一瞬间,坐在对面的那个孩子似乎化作了大理石雕像。女巫不易察觉地微微冷笑了一下,起身走了出去。
望着金发消失的那扇门,病毒“啪”地合上手机。“既然命运之轮已经开始转动,那么我也来做一次推动命运的黑手吧……”
怎么可能?!事情怎么可能会变得如此出轨!天使僵直地坐在沙发上,听到某种类似玻璃破碎的声音在胸腔深处回响。
那个男人——普雷·费马洛——被暗杀了……凶手是INC,而且,是她的威尔……这不是她所设想的结局!花了无数心机、策略,就为了彻底摆月兑那个姓氏,但——不是以这种方式啊!
威尔叫她天使,这么多年来,她也一直自信地以为可以控制拥有的一切,甚至忘了自己只是一个凡人。然而,上帝自有安排,将她苦心策划的命运轻易打乱,将幸福的梦想简单粉碎,那只差一步即可到达的天堂倏忽倾颓,化为尘埃——
威尔、杀了、她的、父亲!
尽避从不曾遗忘幼年时无情的遗弃,血缘仍旧牵绊着她。而现在,双手染上了生身之父的血迹,她知道,这不是威尔一个人的罪。这同样也是她的罪,是她的隐瞒、不信任、自以为是所犯的罪。如果她早些告诉Kay,INC就不会接下针对费马洛家族的委托。可是,一切都太晚了,勾魂指令已发出,INC的声誉不容玷污……
拉斐尔,求你快回来吧!此时,我们的命运就像一架狂奔的马车,正在朝向毁灭的深渊坠落……她在心中呼唤着最信任的保护者,然而这一次,只有自己可以依靠。

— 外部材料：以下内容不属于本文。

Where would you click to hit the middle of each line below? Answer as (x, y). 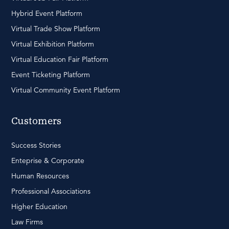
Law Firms (27, 222)
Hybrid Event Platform (47, 14)
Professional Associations (51, 191)
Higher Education (39, 207)
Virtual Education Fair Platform (60, 60)
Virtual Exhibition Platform (53, 44)
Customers (36, 122)
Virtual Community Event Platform (66, 90)
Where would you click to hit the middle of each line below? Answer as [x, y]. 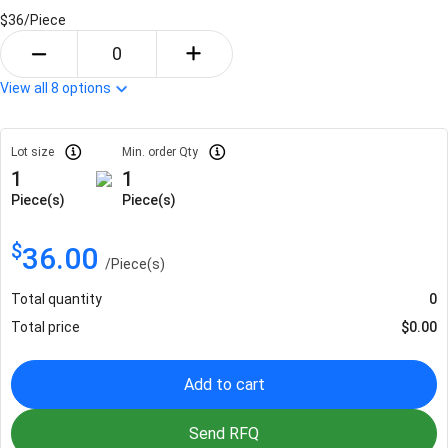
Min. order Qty [160, 151]
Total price [45, 326]
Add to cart [224, 384]
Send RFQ [224, 433]
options [86, 87]
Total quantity [56, 298]
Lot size [32, 151]
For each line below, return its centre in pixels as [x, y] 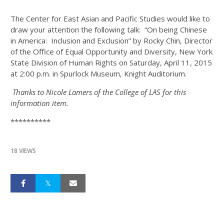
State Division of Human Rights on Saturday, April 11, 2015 [111, 62]
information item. [39, 103]
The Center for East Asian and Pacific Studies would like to [110, 18]
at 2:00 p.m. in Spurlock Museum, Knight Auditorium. [98, 73]
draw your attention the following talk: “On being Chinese [109, 29]
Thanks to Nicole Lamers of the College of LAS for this [99, 92]
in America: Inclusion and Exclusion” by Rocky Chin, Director [111, 40]
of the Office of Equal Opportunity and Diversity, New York [111, 51]
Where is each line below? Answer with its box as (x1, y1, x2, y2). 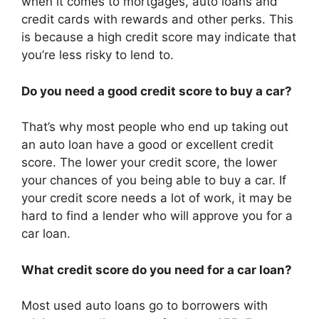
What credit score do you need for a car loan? (21, 262, 292, 277)
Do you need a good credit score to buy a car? (21, 83, 292, 98)
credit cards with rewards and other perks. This (21, 12, 293, 26)
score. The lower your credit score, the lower (21, 155, 277, 169)
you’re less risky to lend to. (21, 48, 174, 62)
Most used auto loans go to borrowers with (21, 298, 268, 313)
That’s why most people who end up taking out (21, 120, 288, 134)
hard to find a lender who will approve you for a (21, 209, 293, 223)
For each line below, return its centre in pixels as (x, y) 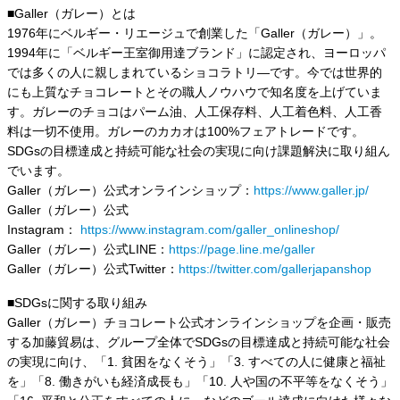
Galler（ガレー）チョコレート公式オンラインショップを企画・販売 (199, 323)
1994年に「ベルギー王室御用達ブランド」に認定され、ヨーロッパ (196, 53)
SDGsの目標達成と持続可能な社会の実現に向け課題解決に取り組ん (199, 151)
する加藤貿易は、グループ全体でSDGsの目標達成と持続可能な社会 (199, 342)
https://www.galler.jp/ (311, 191)
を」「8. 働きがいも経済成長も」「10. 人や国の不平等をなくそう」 (200, 382)
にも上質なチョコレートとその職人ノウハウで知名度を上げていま (195, 92)
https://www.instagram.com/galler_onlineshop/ (210, 230)
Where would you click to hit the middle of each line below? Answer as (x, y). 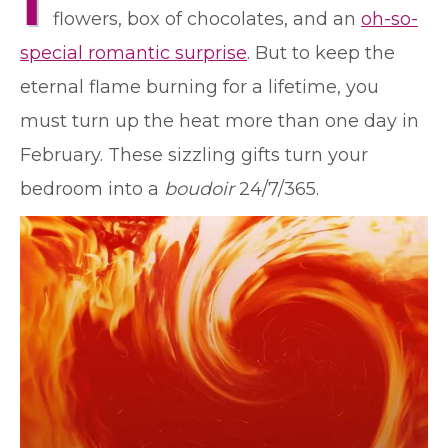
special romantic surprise (133, 53)
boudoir (199, 189)
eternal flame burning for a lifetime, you (199, 87)
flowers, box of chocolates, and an (207, 19)
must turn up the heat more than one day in (219, 121)
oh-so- (389, 19)
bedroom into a (92, 189)
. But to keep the (321, 53)
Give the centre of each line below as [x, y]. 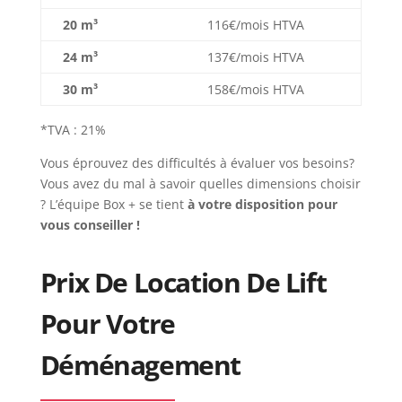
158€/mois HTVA [255, 89]
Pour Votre [107, 323]
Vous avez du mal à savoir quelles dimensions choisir [200, 184]
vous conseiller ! [90, 225]
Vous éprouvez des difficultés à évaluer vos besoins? [197, 163]
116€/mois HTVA [255, 25]
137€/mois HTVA [255, 57]
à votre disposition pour [260, 204]
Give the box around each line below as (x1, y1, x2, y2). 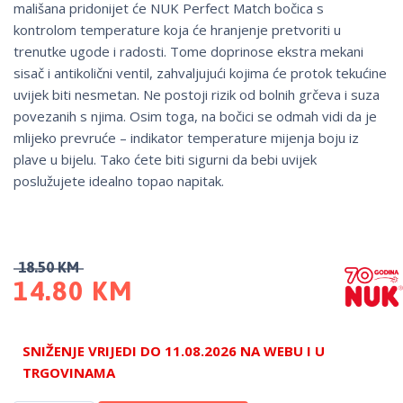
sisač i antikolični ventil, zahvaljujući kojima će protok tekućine (13, 64, 387, 83)
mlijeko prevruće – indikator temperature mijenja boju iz (13, 129, 359, 148)
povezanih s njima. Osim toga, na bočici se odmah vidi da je (13, 107, 377, 126)
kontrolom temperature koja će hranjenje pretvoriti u (13, 21, 341, 40)
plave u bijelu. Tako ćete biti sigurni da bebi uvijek (13, 150, 317, 169)
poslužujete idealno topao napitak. (13, 172, 224, 191)
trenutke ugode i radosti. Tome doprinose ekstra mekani (13, 42, 363, 61)
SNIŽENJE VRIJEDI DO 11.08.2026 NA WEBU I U (22, 342, 325, 361)
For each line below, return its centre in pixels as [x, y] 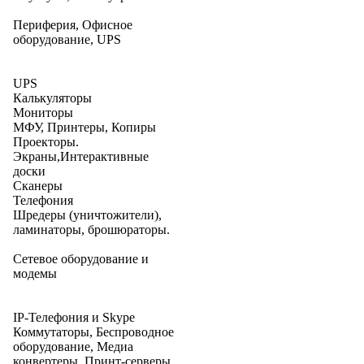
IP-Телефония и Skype [74, 317]
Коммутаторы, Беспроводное [93, 332]
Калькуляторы [52, 98]
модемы [35, 273]
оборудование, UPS [67, 39]
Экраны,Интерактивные [81, 156]
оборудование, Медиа [73, 347]
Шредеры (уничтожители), [87, 215]
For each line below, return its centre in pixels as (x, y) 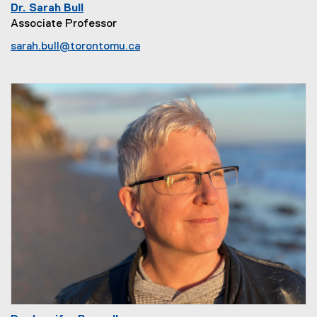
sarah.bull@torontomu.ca (75, 47)
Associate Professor (64, 24)
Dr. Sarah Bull (47, 8)
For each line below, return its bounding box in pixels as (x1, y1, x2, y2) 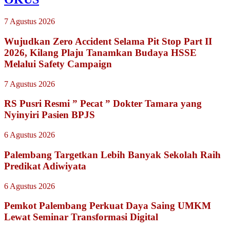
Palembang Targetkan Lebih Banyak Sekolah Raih (4, 149, 221, 160)
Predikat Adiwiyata (4, 160, 86, 171)
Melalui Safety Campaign (4, 58, 112, 69)
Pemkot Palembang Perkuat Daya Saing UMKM (4, 200, 211, 212)
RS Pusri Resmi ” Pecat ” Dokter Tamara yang (4, 98, 202, 109)
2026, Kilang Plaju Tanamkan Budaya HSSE (4, 47, 197, 58)
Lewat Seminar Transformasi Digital (4, 212, 158, 223)
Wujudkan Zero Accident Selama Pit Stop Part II (4, 35, 212, 47)
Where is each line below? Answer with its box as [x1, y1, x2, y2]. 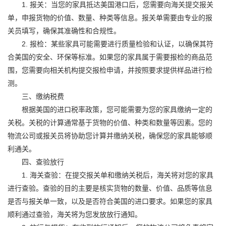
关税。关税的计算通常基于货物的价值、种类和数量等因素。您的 [8, 119, 212, 127]
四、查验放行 [8, 158, 64, 166]
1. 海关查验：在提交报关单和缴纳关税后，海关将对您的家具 [8, 171, 213, 179]
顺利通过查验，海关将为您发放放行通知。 [8, 210, 142, 218]
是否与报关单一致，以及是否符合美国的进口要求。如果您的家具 [8, 197, 212, 205]
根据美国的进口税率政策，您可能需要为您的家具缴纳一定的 [8, 105, 212, 114]
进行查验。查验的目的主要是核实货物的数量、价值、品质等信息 [8, 184, 212, 192]
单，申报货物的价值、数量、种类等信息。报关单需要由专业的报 [8, 14, 212, 22]
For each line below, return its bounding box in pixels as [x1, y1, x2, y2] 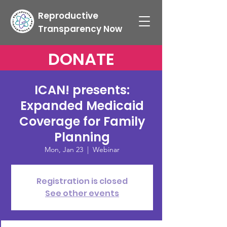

冷静!冷静!必须冷静!她紧紧握住双手,艰难地想要在绝望中抓住一丝希望。尽避不知道雇主是谁,但他的目标绝对不只是普雷·费马洛而已,也就是说,柏恩仍旧有危险。她必须阻止威尔狙杀柏恩,不论如何,她不能坐视更多的鲜血!
而——如果这么做,无异于对INC的背叛——背叛者的下场从来就只有死亡。
没有时间了!她摊开双掌,盯着自己白皙细致,看起来柔软无力的手。当天堂失火时,天使真的能够来得及挽救吗?
她深深吸了口气,仿佛战士出征前试练手中的剑与盾。当病人,扮柔弱久了,似乎人人都忽视了她也是INC一员,甚至是有资格长驻一向只容顶级精英涉足的总部的一分子。她的体质或许脆弱得不堪一击,头脑却犀利得决不输于任何致命武器。
身为黑道成员,有谁能真正弱不禁风?她一定要把命运拨回正确的方向!一定!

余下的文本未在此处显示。